Хроники Раздолбая - Санаев Павел Владимирович (читать книги txt) 📗
— Кстати, подохший «совок» — тоже наследие Византийского Христианства, — продолжал Мартин. — Равенство, братство, коллективизм, а в итоге — дикое иждивенчество людской породы, которую мы в школе называли «историческая общность советский народ». Я сейчас расширяю бизнес, нанимаю персонал и фигею от этой общности. Они же все привыкли, что о них кто-то должен заботиться! Добрые дяди должны сидеть наверху и все время думать, как сделать им лучше. Я пытаюсь объяснять, что заботиться больше никто никогда не будет, и у них дикий невруб случается. Приходит человек наниматься, спрашивает: «А как это вы можете платить мне только пять тысяч в месяц, если килограмм мяса стоит тысячу?» Отвечаю: «Мне до балды абсолютно, сколько стоит мясо, потому что я продуктами не торгую. Рентабельность моего бизнеса дает возможность платить вам не больше пяти тысяч, и вы еще должны доказать, что будете за эти деньги пахать, потому что у меня таких, как вы, — очередь». Знаешь, что на это говорит мне?
— Что?
— Я же кандидат наук!
Мартин засмеялся, приглашая Раздолбая оценить юмор ситуации, но тому было не смешно.
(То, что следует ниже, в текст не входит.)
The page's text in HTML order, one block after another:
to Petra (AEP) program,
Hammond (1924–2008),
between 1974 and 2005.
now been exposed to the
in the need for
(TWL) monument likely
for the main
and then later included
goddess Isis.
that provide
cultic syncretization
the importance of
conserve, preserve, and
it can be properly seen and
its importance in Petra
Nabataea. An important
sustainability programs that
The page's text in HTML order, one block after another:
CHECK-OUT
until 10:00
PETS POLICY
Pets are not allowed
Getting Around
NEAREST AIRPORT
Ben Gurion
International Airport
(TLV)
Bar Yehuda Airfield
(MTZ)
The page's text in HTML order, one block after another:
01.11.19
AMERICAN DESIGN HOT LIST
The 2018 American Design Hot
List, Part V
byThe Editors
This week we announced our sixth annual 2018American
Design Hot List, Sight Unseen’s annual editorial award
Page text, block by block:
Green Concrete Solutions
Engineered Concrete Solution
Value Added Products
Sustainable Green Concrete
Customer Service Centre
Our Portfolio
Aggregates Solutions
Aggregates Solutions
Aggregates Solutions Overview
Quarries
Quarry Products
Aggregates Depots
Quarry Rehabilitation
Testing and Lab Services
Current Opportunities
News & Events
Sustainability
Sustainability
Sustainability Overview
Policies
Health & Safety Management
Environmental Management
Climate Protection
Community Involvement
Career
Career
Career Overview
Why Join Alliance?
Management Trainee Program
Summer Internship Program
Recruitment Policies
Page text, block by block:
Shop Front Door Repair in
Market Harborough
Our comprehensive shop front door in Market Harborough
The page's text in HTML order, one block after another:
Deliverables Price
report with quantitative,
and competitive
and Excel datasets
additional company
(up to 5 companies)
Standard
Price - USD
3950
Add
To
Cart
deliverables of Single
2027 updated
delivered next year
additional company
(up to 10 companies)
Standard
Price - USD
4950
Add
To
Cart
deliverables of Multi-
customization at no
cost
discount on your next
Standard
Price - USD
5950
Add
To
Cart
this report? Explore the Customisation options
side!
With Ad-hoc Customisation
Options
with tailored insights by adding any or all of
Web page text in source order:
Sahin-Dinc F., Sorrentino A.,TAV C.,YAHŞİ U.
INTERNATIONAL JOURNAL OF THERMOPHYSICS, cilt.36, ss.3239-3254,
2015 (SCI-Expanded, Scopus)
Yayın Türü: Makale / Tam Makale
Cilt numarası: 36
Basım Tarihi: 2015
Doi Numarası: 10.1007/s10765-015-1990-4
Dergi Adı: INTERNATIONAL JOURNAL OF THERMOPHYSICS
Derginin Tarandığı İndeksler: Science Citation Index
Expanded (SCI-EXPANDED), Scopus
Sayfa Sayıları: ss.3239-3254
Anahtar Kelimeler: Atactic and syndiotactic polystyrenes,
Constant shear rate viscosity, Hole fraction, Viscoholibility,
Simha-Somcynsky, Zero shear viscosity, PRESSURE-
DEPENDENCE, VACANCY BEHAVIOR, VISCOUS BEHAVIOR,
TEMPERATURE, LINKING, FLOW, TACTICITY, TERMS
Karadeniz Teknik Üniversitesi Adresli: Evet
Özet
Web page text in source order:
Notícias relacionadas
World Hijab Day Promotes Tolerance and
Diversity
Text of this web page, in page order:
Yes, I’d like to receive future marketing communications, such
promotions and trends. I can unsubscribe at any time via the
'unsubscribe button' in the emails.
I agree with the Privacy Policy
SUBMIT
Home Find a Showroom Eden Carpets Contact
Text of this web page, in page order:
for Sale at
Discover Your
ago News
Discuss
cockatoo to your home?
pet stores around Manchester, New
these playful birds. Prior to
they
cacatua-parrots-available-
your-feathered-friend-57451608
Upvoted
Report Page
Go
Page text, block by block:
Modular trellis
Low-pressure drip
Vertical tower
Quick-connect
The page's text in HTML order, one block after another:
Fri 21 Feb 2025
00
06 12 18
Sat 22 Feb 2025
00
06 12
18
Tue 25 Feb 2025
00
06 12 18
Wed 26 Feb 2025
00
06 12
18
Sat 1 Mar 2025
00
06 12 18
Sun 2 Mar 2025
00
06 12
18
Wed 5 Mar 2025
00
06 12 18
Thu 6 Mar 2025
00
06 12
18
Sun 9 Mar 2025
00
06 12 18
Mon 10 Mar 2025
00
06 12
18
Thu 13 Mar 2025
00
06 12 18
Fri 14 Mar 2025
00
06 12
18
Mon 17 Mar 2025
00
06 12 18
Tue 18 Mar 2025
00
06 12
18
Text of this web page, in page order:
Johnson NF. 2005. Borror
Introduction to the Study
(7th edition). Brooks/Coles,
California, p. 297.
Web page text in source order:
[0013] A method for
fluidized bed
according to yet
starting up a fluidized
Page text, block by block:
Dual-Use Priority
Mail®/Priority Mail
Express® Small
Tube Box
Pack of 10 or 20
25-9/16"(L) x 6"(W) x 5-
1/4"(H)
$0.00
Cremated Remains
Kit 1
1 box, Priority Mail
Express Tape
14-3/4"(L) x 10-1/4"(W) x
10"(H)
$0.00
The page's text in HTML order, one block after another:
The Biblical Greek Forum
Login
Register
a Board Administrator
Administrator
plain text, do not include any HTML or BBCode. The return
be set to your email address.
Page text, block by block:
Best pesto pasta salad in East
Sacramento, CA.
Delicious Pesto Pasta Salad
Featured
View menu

Дядя Володя тоже был кандидатом наук и тоже приносил теперь домой около пяти тысяч рублей, которых на двоих с мамой едва хватало. Когда он последний раз навещал родителей, мама перебирала на кухне пакет манки, в которой завелись белые червячки. Раньше она не задумываясь выбросила бы такой пакет в мусоропровод, а теперь, вооружившись пинцетом, выуживала червячков по одному, чтобы приготовить дяде Володе на завтрак кашу.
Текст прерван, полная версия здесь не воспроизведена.